Qwen 3 on Apple Silicon
Alibaba's third-generation open-weight family. The MoE variants (30B A3B, 235B A22B) deliver exceptional throughput — 30B A3B runs faster than Llama 3.1 8B on M4 Max.
Qwen 3 (released April 2025) is Alibaba's most capable open-weight series. It introduces hybrid Mixture-of-Experts (MoE) models alongside dense variants. The breakthrough for local use is the 30B A3B model: despite having 30B total parameters, it only activates 3B per forward pass — making it as fast as a 3B dense model in inference while delivering the quality of a much larger model. SiliconBench has measured data for most Qwen 3 variants on M4 Max hardware.
Qwen 3 variants and what makes them different
| Model | Type | Active params | RAM at Q4 | Best for |
|---|---|---|---|---|
| Qwen 3 0.6B | Dense | 0.6B | ~0.4 GB | Edge / embedded use, very fast |
| Qwen 3 4B | Dense | 4B | ~2.5 GB | Fast assistant, fits in 8 GB Mac |
| Qwen 3 8B | Dense | 8B | ~4.8 GB | Balanced, like Llama 3.1 8B class |
| Qwen 3 30B A3B | MoE | 3B active | ~16 GB | Best quality-per-speed tradeoff |
| Qwen 3 32B | Dense | 32B | ~20 GB | High quality, needs 24 GB+ Mac |
| Qwen 3 235B A22B | MoE | 22B active | ~130 GB | Maximum quality, M3/M4 Ultra only |
Measured benchmark data — M4 Max (64 GB)
All rows measured on M4 Max (40-core GPU, 64 GB). MLX runtime via factory harness and community reference runs.

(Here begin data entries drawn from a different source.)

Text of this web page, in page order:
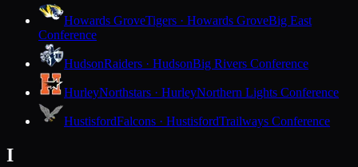
Howards GroveTigers · Howards GroveBig East
Conference
HudsonRaiders · HudsonBig Rivers Conference
HurleyNorthstars · HurleyNorthern Lights Conference
HustisfordFalcons · HustisfordTrailways Conference
I
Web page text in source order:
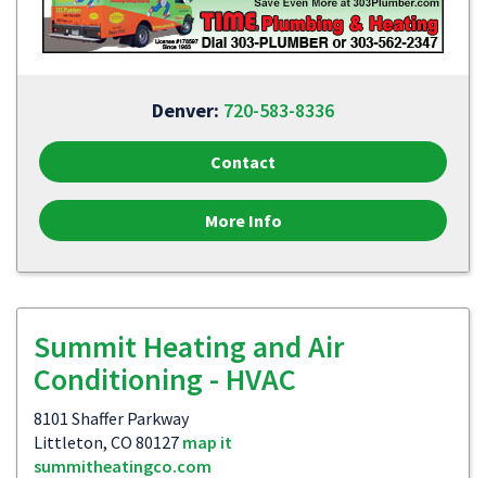
Denver: 720-583-8336
Contact
More Info
Summit Heating and Air
Conditioning - HVAC
8101 Shaffer Parkway
Littleton, CO 80127 map it
summitheatingco.com
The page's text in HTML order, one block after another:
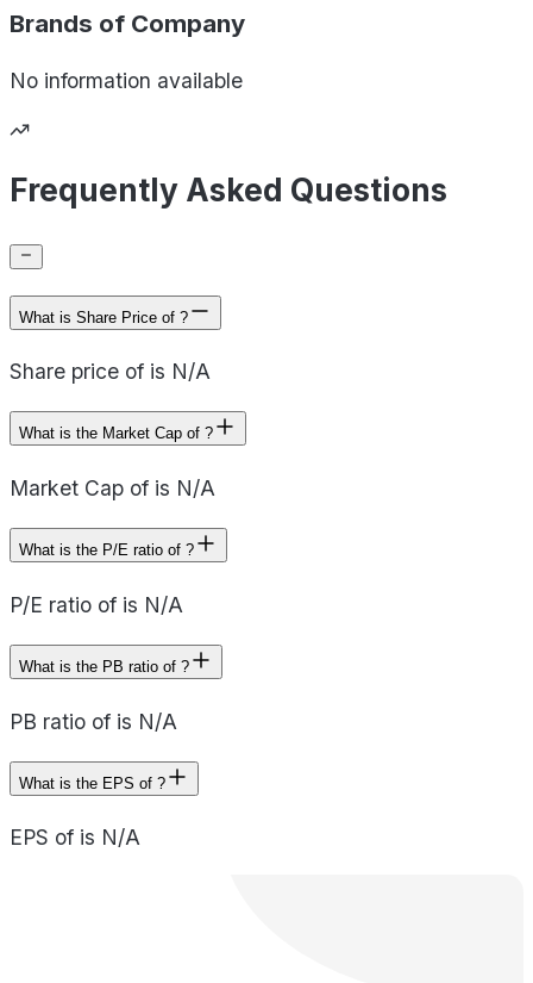
Brands of Company
No information available
Frequently Asked Questions
What is Share Price of ?
Share price of is N/A
What is the Market Cap of ?
Market Cap of is N/A
What is the P/E ratio of ?
P/E ratio of is N/A
What is the PB ratio of ?
PB ratio of is N/A
What is the EPS of ?
EPS of is N/A

| Model | Quantization | RAM | Avg tok/s | Prompt tok/s | Source |
|---|---|---|---|---|---|
| Qwen 3 4B | Q4 | 2.54 GB | 148.1 tok/s | 2,977 tok/s | measured |
| Qwen 3 4B | Q4_G32 | 2.78 GB | 149.1 tok/s | 2,838 tok/s | measured |
| Qwen 3 4B | Q5 | 3.26 GB | 143.2 tok/s | 2,736 tok/s | measured |
| Qwen 3 4B | Q8 | 5.06 GB | 111.6 tok/s | 1,781 tok/s | measured |
| Qwen 3 30B A3B | Q4 | 16.12 GB | 92.1 tok/s | 823 tok/s | measured |
| Qwen 3 30B A3B | Q5 | 18.09 GB | 84.9 tok/s | 820 tok/s | measured |
| Qwen 3 30B A3B | Q6 | 21.87 GB | 76.7 tok/s | 818 tok/s | measured |
| Qwen 3 30B A3B | Q8 | 29.78 GB | 52.6 tok/s | 773 tok/s | measured |
| Qwen 3 32B | Q4_K_M | ~20 GB | 22.0 tok/s | — | factory lab |
Data source: benchmarks.json. MLX measurements via community reference runs (awni/mlx). Factory lab: M4 Max Mac Studio (40-core GPU, 64 GB) using factory harness.

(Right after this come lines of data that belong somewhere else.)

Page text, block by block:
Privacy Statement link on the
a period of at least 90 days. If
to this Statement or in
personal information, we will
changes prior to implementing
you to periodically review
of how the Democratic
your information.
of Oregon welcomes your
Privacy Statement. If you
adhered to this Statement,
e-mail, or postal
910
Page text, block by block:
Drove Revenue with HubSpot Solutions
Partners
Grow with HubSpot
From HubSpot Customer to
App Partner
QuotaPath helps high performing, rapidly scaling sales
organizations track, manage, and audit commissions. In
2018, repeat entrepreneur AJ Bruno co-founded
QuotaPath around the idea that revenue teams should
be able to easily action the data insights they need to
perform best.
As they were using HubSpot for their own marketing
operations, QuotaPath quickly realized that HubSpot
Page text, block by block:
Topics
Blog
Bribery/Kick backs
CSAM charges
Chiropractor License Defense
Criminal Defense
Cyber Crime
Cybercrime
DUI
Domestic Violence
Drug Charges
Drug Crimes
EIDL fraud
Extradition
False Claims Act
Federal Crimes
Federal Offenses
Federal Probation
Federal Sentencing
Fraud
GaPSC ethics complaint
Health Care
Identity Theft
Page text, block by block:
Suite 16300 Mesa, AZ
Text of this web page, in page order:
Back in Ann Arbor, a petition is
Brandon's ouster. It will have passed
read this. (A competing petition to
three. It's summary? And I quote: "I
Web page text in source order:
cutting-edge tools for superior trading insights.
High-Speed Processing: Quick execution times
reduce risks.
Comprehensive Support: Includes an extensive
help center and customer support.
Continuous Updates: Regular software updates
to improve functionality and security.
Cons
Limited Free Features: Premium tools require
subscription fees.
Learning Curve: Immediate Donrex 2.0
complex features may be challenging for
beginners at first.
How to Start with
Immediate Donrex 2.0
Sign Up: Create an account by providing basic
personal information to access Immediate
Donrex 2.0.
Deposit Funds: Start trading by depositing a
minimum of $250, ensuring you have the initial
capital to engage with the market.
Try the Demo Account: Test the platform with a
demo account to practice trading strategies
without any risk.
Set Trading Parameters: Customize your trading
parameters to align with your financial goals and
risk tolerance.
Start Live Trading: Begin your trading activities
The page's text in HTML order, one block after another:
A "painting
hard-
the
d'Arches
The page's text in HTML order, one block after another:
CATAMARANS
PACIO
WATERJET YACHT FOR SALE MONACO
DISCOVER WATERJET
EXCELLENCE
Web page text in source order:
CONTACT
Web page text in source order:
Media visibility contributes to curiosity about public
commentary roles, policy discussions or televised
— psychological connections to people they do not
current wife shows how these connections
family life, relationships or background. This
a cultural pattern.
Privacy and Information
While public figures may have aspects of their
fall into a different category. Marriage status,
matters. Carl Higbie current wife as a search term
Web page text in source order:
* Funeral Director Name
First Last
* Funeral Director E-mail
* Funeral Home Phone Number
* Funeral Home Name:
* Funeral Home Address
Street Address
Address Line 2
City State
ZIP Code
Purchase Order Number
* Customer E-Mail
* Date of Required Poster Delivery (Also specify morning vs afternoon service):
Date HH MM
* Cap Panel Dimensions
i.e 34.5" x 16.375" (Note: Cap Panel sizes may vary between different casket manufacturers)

Measured benchmark data — M4 Max (128 GB)
LM Studio reference runs on M4 Max (128 GB). Different runtime (LM Studio uses llama.cpp backend) — generally slower than MLX on Apple Silicon.
| Model | Quantization | Avg tok/s | Source |
|---|---|---|---|
| Qwen 3 0.6B | Q8_0 | 184.5 tok/s | measured |
| Qwen 3 8B | Q4_K_M | 63.2 tok/s | measured |
| Qwen 3 30B A3B | Q4_K_M | 70.2 tok/s | measured |
| Qwen 3 235B A22B | Q4_K_M | 8.1 tok/s | measured |
Note: Qwen 3 30B A3B at 70 tok/s on M4 Max 128 GB (LM Studio) vs 92 tok/s on M4 Max 64 GB (MLX). The gap reflects the runtime advantage of MLX over llama.cpp on Apple Silicon — MLX uses Metal natively while llama.cpp uses Metal as a secondary backend.
Qwen 3 30B A3B vs other models — the MoE advantage
Qwen 3 30B A3B compared to dense alternatives at similar RAM requirements.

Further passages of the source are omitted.